Could you retype all of the entries exactly, without their pictures?

Supplied entries Block Start

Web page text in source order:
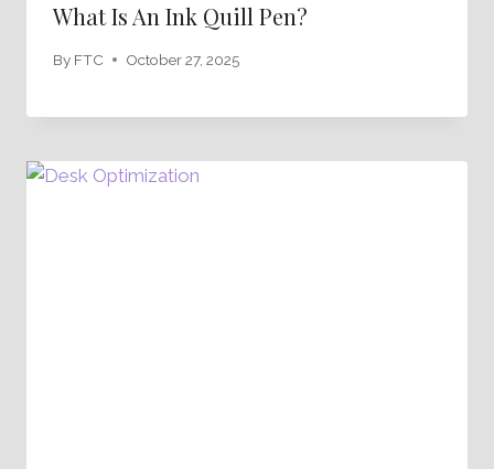
What Is An Ink Quill Pen?
By FTC October 27, 2025
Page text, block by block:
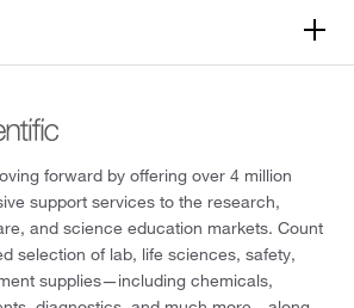
forward by offering over 4 million
support services to the research,
and science education markets. Count
selection of lab, life sciences, safety,
supplies—including chemicals,
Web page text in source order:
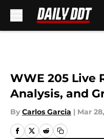
WWE 205 Live
Analysis, and
By Carlos Garcia | Mar
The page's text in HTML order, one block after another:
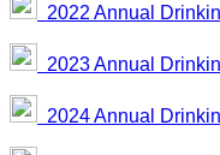
2022 Annual
2023 Annual
2024 Annual
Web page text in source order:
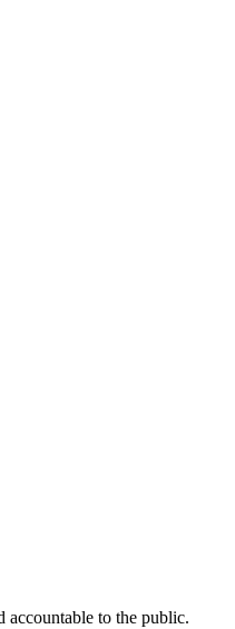
accountable to the public.
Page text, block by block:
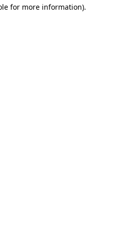
for more information).
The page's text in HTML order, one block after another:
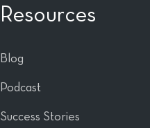
Resources
Blog
Podcast
Success Stories
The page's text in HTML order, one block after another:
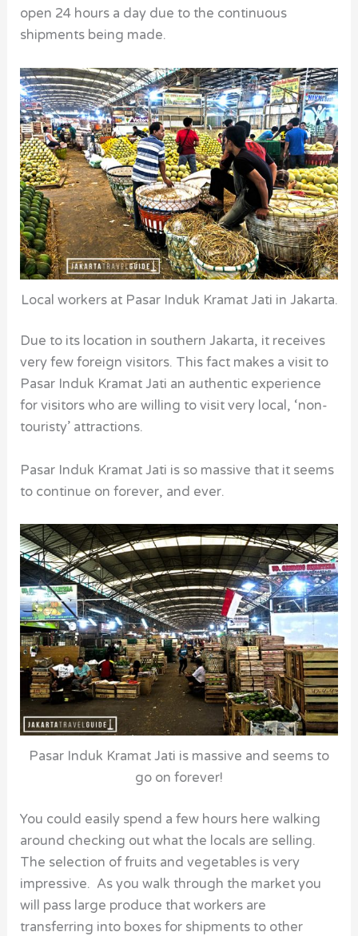
open 24 hours a day due to the continuous
shipments being made.
Local workers at Pasar Induk Kramat Jati in Jakarta.
Due to its location in southern Jakarta, it receives
very few foreign visitors. This fact makes a visit to
Pasar Induk Kramat Jati an authentic experience
for visitors who are willing to visit very local, ‘non-
touristy’ attractions.
Pasar Induk Kramat Jati is so massive that it seems
to continue on forever, and ever.
Pasar Induk Kramat Jati is massive and seems to
go on forever!
You could easily spend a few hours here walking
around checking out what the locals are selling.
The selection of fruits and vegetables is very
impressive. As you walk through the market you
will pass large produce that workers are
transferring into boxes for shipments to other
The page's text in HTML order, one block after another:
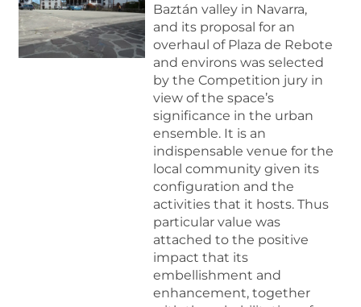
Baztán valley in Navarra,
and its proposal for an
overhaul of Plaza de Rebote
and environs was selected
by the Competition jury in
view of the space’s
significance in the urban
ensemble. It is an
indispensable venue for the
local community given its
configuration and the
activities that it hosts. Thus
particular value was
attached to the positive
impact that its
embellishment and
enhancement, together
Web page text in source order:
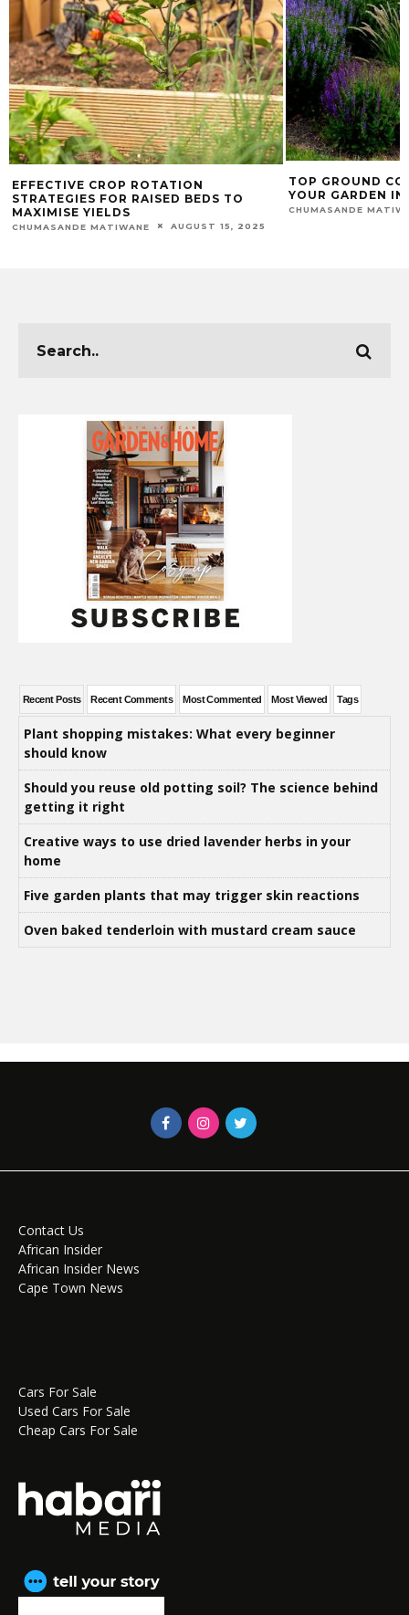
EFFECTIVE CROP ROTATION
STRATEGIES FOR RAISED BEDS TO
MAXIMISE YIELDS
CHUMASANDE MATIWANE AUGUST 15, 2025
TOP GROUND
YOUR GARDEN
CHUMASANDE
Recent Posts Recent Comments Most Commented Most Viewed Tags
Plant shopping mistakes: What every beginner
should know
Should you reuse old potting soil? The science behind
getting it right
Creative ways to use dried lavender herbs in your
home
Five garden plants that may trigger skin reactions
Oven baked tenderloin with mustard cream sauce
Contact Us
African Insider
African Insider News
Cape Town News
Cars For Sale
Used Cars For Sale
Cheap Cars For Sale
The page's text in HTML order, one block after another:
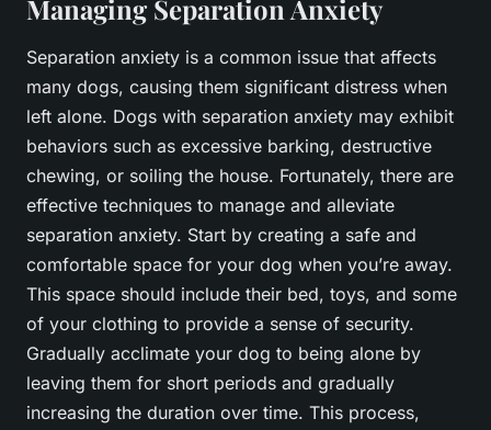
Managing Separation Anxiety
Separation anxiety is a common issue that affects
many dogs, causing them significant distress when
left alone. Dogs with separation anxiety may exhibit
behaviors such as excessive barking, destructive
chewing, or soiling the house. Fortunately, there are
effective techniques to manage and alleviate
separation anxiety. Start by creating a safe and
comfortable space for your dog when you’re away.
This space should include their bed, toys, and some
of your clothing to provide a sense of security.
Gradually acclimate your dog to being alone by
leaving them for short periods and gradually
increasing the duration over time. This process,
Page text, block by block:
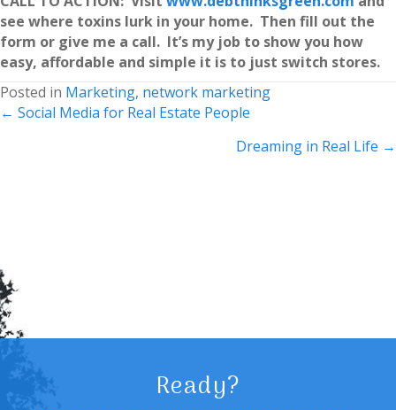
see where toxins lurk in your home. Then fill out the
form or give me a call. It’s my job to show you how
easy, affordable and simple it is to just switch stores.
Posted in Marketing, network marketing
Posts
← Social Media for Real Estate People
Dreaming in Real Life →
Ready?
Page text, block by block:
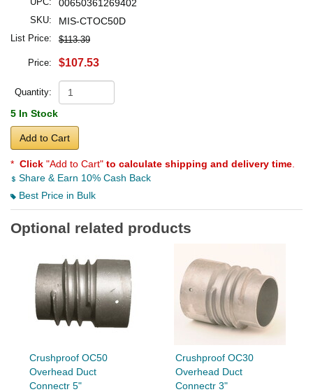
00650361269402
SKU: MIS-CTOC50D
List Price: $113.39
Price: $107.53
Quantity:
5 In Stock
Add to Cart
* Click "Add to Cart" to calculate shipping and delivery time
Share & Earn 10% Cash Back
Best Price in Bulk
Optional related products
Crushproof OC50
Overhead Duct
Connectr 5"
Crushproof OC30
Overhead Duct
Connectr 3"
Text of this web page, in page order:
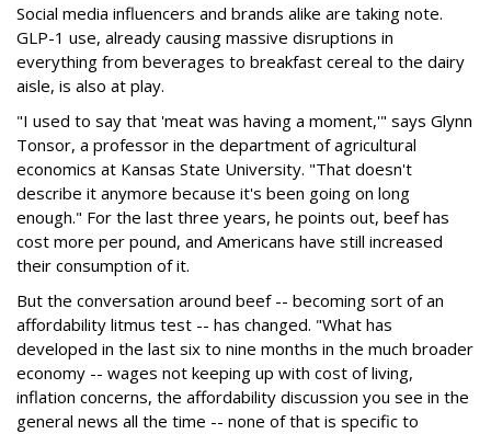
Social media influencers and brands alike are taking note.
GLP-1 use, already causing massive disruptions in
everything from beverages to breakfast cereal to the dairy
aisle, is also at play.
"I used to say that 'meat was having a moment,'" says Glynn
Tonsor, a professor in the department of agricultural
economics at Kansas State University. "That doesn't
describe it anymore because it's been going on long
enough." For the last three years, he points out, beef has
cost more per pound, and Americans have still increased
their consumption of it.
But the conversation around beef -- becoming sort of an
affordability litmus test -- has changed. "What has
developed in the last six to nine months in the much broader
economy -- wages not keeping up with cost of living,
inflation concerns, the affordability discussion you see in the
general news all the time -- none of that is specific to
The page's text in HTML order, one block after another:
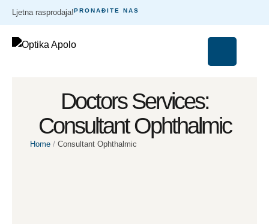
Ljetna rasprodaja!PRONAĐITE NAS
Doctors Services:
Consultant Ophthalmic
Home / Consultant Ophthalmic
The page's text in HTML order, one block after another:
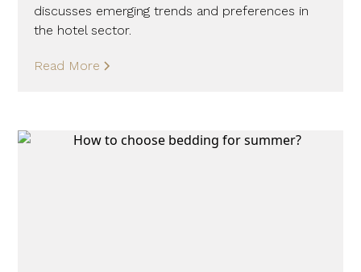
discusses emerging trends and preferences in
the hotel sector.
Read More
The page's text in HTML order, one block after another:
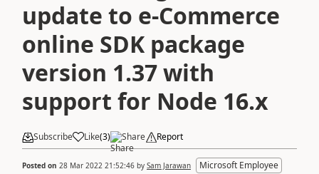
update to e-Commerce
online SDK package
version 1.37 with
support for Node 16.x
Subscribe Like(3) Share Report
Posted on 28 Mar 2022 21:52:46 by Sam Jarawan Microsoft Employee
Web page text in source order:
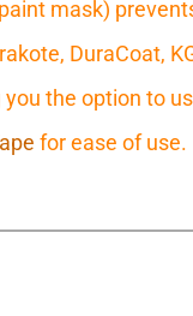
mask)
DuraCoat,
the option to
for ease of use.
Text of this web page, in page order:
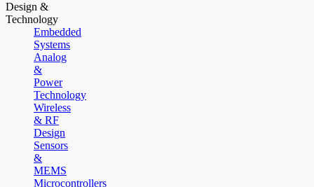
Design &
Technology
Embedded
Systems
Analog
&
Power
Technology
Wireless
& RF
Design
Sensors
&
MEMS
Microcontrollers
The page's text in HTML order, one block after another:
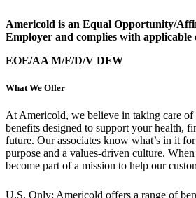
Americold is an Equal Opportunity/
Employer and complies with applicable
EOE/AA M/F/D/V DFW
What We Offer
At Americold, we believe in taking care
benefits designed to support your health,
future. Our associates know what’s in it
purpose and a values-driven culture.
become part of a mission to help our
U.S. Only: Americold offers a range of
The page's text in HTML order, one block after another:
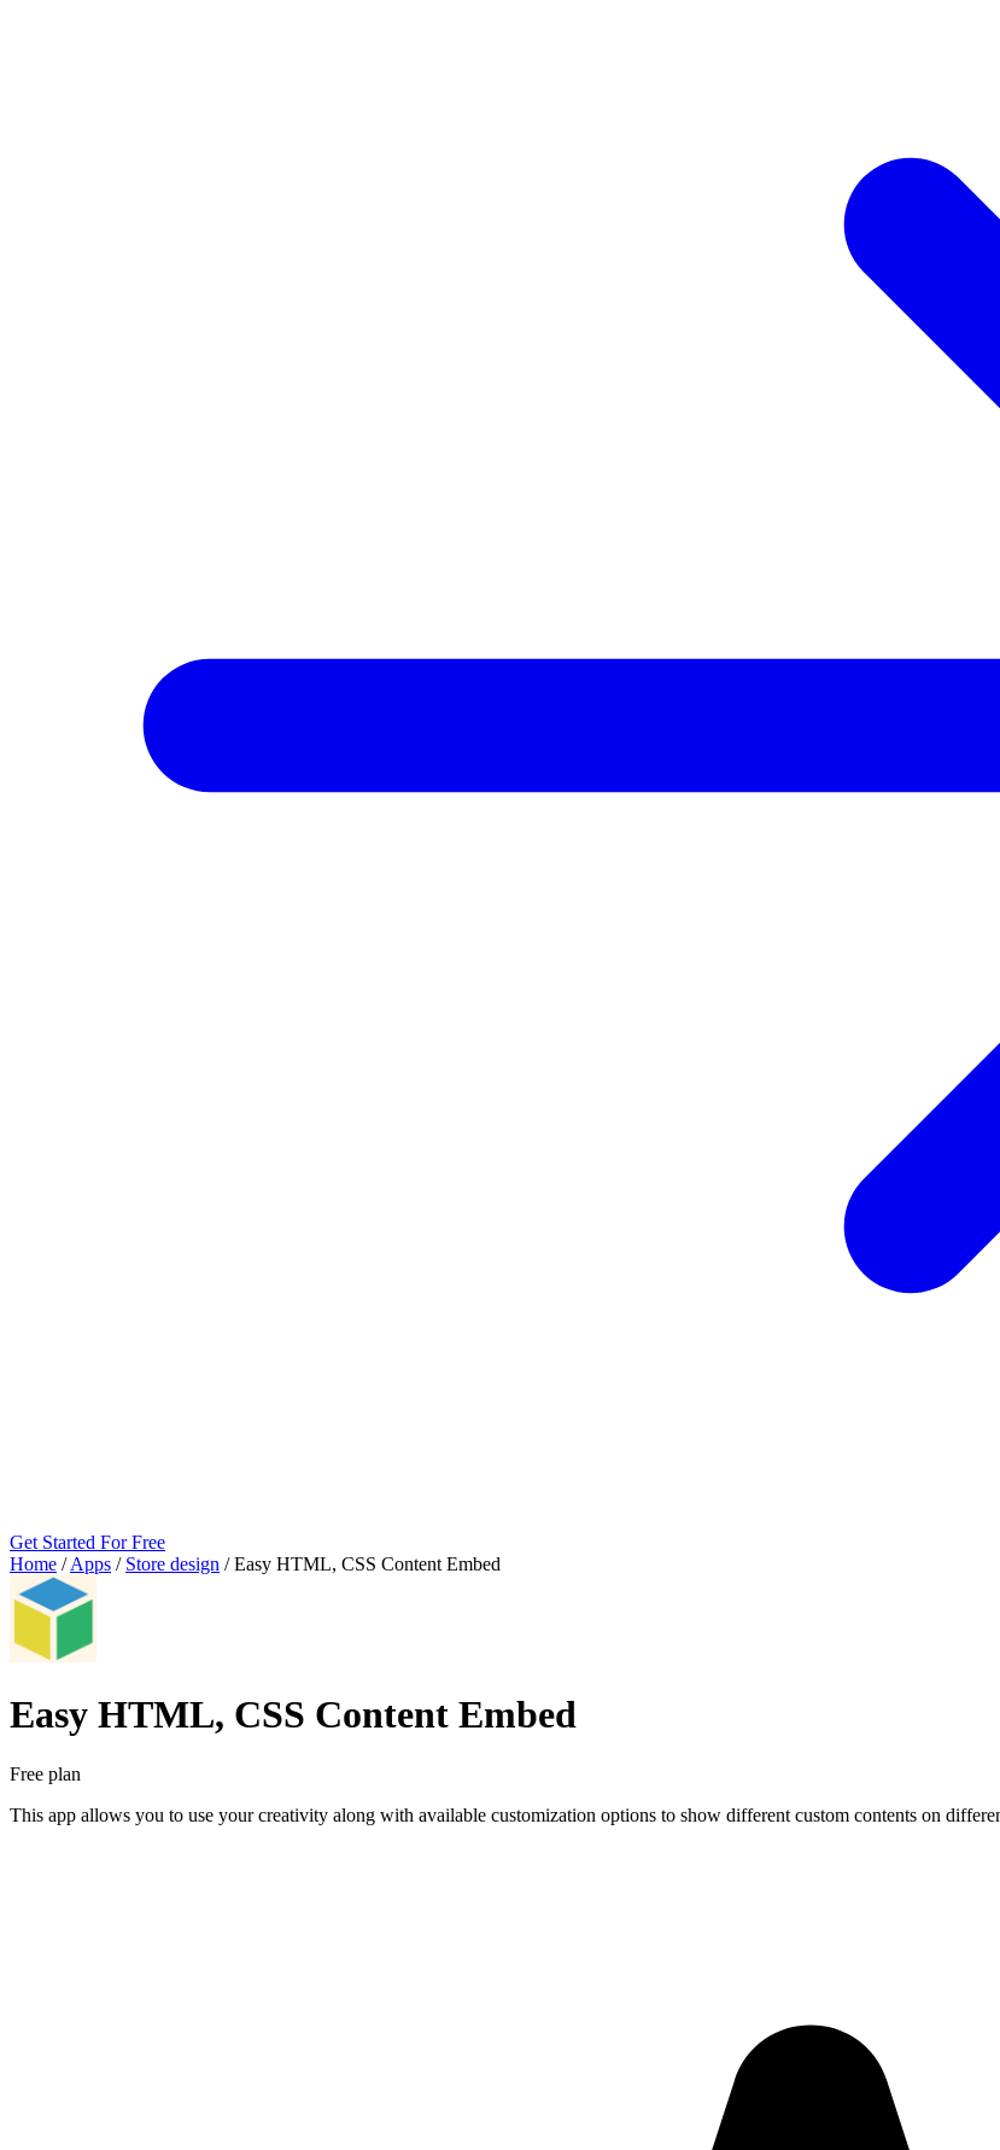
Get Started For Free
Home / Apps / Store design / Easy HTML, CSS Content Embed
Easy HTML, CSS Content Embed
Free plan
This app allows you to use your creativity along with available customization options to show different custom contents on
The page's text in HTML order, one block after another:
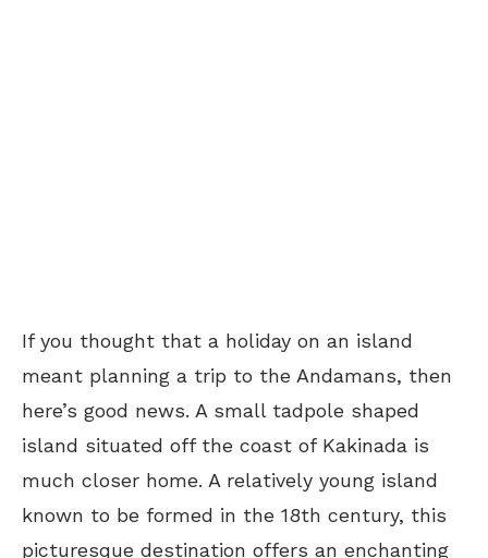
If you thought that a holiday on an island
meant planning a trip to the Andamans, then
here’s good news. A small tadpole shaped
island situated off the coast of Kakinada is
much closer home. A relatively young island
known to be formed in the 18th century, this
picturesque destination offers an enchanting
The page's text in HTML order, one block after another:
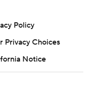
Policy
Privacy Choices
Notice
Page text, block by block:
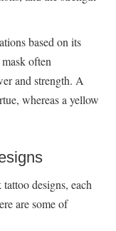
based on its
often
and strength. A
whereas a yellow
designs, each
are some of
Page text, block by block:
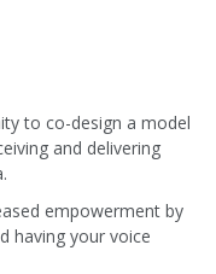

Supplied entries Block End

## Answer
Web page text in source order:
What Is An Ink Quill Pen?
By FTC October 27, 2025
Page text, block by block:
forward by offering over 4 million
support services to the research,
and science education markets. Count
selection of lab, life sciences, safety,
supplies—including chemicals,
Web page text in source order:
WWE 205 Live
Analysis, and
By Carlos Garcia | Mar
The page's text in HTML order, one block after another:
2022 Annual
2023 Annual
2024 Annual
Web page text in source order:
accountable to the public.
Page text, block by block:
for more information).
The page's text in HTML order, one block after another:
Resources
Blog
Podcast
Success Stories
The page's text in HTML order, one block after another:
open 24 hours a day due to the continuous
shipments being made.
Local workers at Pasar Induk Kramat Jati in Jakarta.
Due to its location in southern Jakarta, it receives
very few foreign visitors. This fact makes a visit to
Pasar Induk Kramat Jati an authentic experience
for visitors who are willing to visit very local, ‘non-
touristy’ attractions.
Pasar Induk Kramat Jati is so massive that it seems
to continue on forever, and ever.
Pasar Induk Kramat Jati is massive and seems to
go on forever!
You could easily spend a few hours here walking
around checking out what the locals are selling.
The selection of fruits and vegetables is very
impressive. As you walk through the market you
will pass large produce that workers are
transferring into boxes for shipments to other
The page's text in HTML order, one block after another:
Baztán valley in Navarra,
and its proposal for an
overhaul of Plaza de Rebote
and environs was selected
by the Competition jury in
view of the space’s
significance in the urban
ensemble. It is an
indispensable venue for the
local community given its
configuration and the
activities that it hosts. Thus
particular value was
attached to the positive
impact that its
embellishment and
enhancement, together
Web page text in source order:
EFFECTIVE CROP ROTATION
STRATEGIES FOR RAISED BEDS TO
MAXIMISE YIELDS
CHUMASANDE MATIWANE AUGUST 15, 2025
TOP GROUND
YOUR GARDEN
CHUMASANDE
Recent Posts Recent Comments Most Commented Most Viewed Tags
Plant shopping mistakes: What every beginner
should know
Should you reuse old potting soil? The science behind
getting it right
Creative ways to use dried lavender herbs in your
home
Five garden plants that may trigger skin reactions
Oven baked tenderloin with mustard cream sauce
Contact Us
African Insider
African Insider News
Cape Town News
Cars For Sale
Used Cars For Sale
Cheap Cars For Sale
The page's text in HTML order, one block after another:
Managing Separation Anxiety
Separation anxiety is a common issue that affects
many dogs, causing them significant distress when
left alone. Dogs with separation anxiety may exhibit
behaviors such as excessive barking, destructive
chewing, or soiling the house. Fortunately, there are
effective techniques to manage and alleviate
separation anxiety. Start by creating a safe and
comfortable space for your dog when you’re away.
This space should include their bed, toys, and some
of your clothing to provide a sense of security.
Gradually acclimate your dog to being alone by
leaving them for short periods and gradually
increasing the duration over time. This process,
Page text, block by block:
see where toxins lurk in your home. Then fill out the
form or give me a call. It’s my job to show you how
easy, affordable and simple it is to just switch stores.
Posted in Marketing, network marketing
Posts
← Social Media for Real Estate People
Dreaming in Real Life →
Ready?
Page text, block by block:
00650361269402
SKU: MIS-CTOC50D
List Price: $113.39
Price: $107.53
Quantity:
5 In Stock
Add to Cart
* Click "Add to Cart" to calculate shipping and delivery time
Share & Earn 10% Cash Back
Best Price in Bulk
Optional related products
Crushproof OC50
Overhead Duct
Connectr 5"
Crushproof OC30
Overhead Duct
Connectr 3"
Text of this web page, in page order:
Social media influencers and brands alike are taking note.
GLP-1 use, already causing massive disruptions in
everything from beverages to breakfast cereal to the dairy
aisle, is also at play.
"I used to say that 'meat was having a moment,'" says Glynn
Tonsor, a professor in the department of agricultural
economics at Kansas State University. "That doesn't
describe it anymore because it's been going on long
enough." For the last three years, he points out, beef has
cost more per pound, and Americans have still increased
their consumption of it.
But the conversation around beef -- becoming sort of an
affordability litmus test -- has changed. "What has
developed in the last six to nine months in the much broader
economy -- wages not keeping up with cost of living,
inflation concerns, the affordability discussion you see in the
general news all the time -- none of that is specific to
The page's text in HTML order, one block after another:
Ljetna rasprodaja!PRONAĐITE NAS
Doctors Services:
Consultant Ophthalmic
Home / Consultant Ophthalmic
The page's text in HTML order, one block after another:
discusses emerging trends and preferences in
the hotel sector.
Read More
The page's text in HTML order, one block after another:
update to e-Commerce
online SDK package
version 1.37 with
support for Node 16.x
Subscribe Like(3) Share Report
Posted on 28 Mar 2022 21:52:46 by Sam Jarawan Microsoft Employee
Web page text in source order:
mask)
DuraCoat,
the option to
for ease of use.
Text of this web page, in page order:
Design &
Technology
Embedded
Systems
Analog
&
Power
Technology
Wireless
& RF
Design
Sensors
&
MEMS
Microcontrollers
The page's text in HTML order, one block after another:
Americold is an Equal Opportunity/
Employer and complies with applicable
EOE/AA M/F/D/V DFW
What We Offer
At Americold, we believe in taking care
benefits designed to support your health,
future. Our associates know what’s in it
purpose and a values-driven culture.
become part of a mission to help our
U.S. Only: Americold offers a range of
The page's text in HTML order, one block after another:
Get Started For Free
Home / Apps / Store design / Easy HTML, CSS Content Embed
Easy HTML, CSS Content Embed
Free plan
This app allows you to use your creativity along with available customization options to show different custom contents on
The page's text in HTML order, one block after another:
If you thought that a holiday on an island
meant planning a trip to the Andamans, then
here’s good news. A small tadpole shaped
island situated off the coast of Kakinada is
much closer home. A relatively young island
known to be formed in the 18th century, this
picturesque destination offers an enchanting
The page's text in HTML order, one block after another:
Policy
Privacy Choices
Notice
Page text, block by block:
based on its
often
and strength. A
whereas a yellow
designs, each
are some of
Page text, block by block:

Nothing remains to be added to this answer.